[Stored records]
┌──

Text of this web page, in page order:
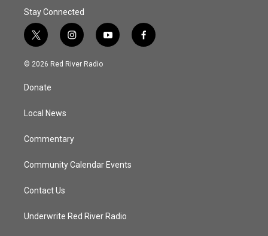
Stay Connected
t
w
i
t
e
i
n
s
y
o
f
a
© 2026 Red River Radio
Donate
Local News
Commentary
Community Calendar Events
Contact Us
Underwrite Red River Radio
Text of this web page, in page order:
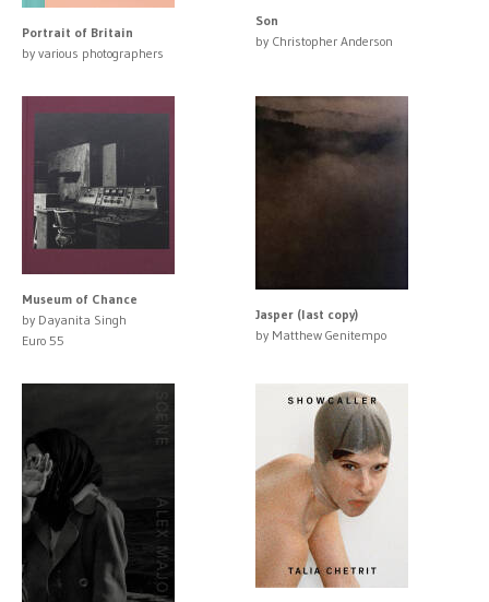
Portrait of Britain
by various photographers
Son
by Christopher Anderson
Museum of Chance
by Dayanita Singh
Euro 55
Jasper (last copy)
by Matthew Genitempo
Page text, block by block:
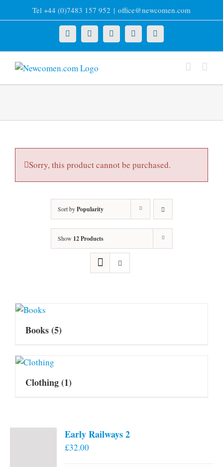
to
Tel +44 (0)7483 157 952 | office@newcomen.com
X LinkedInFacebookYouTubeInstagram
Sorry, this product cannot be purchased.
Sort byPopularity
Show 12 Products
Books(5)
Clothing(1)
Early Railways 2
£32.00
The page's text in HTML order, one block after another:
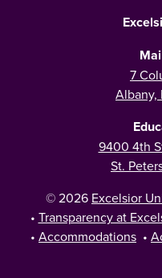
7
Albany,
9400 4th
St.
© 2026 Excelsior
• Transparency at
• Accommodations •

└──

### Task to carry out
Omitting all pictures, copy the preceding entries without any alteration.

### Answer to this problem
Text of this web page, in page order:
Stay Connected
t
w
i
t
e
i
n
s
y
o
f
a
© 2026 Red River Radio
Donate
Local News
Commentary
Community Calendar Events
Contact Us
Underwrite Red River Radio
Text of this web page, in page order:
Portrait of Britain
by various photographers
Son
by Christopher Anderson
Museum of Chance
by Dayanita Singh
Euro 55
Jasper (last copy)
by Matthew Genitempo
Page text, block by block:
to
Tel +44 (0)7483 157 952 | office@newcomen.com
X LinkedInFacebookYouTubeInstagram
Sorry, this product cannot be purchased.
Sort byPopularity
Show 12 Products
Books(5)
Clothing(1)
Early Railways 2
£32.00
The page's text in HTML order, one block after another:
7
Albany,
9400 4th
St.
© 2026 Excelsior
• Transparency at
• Accommodations •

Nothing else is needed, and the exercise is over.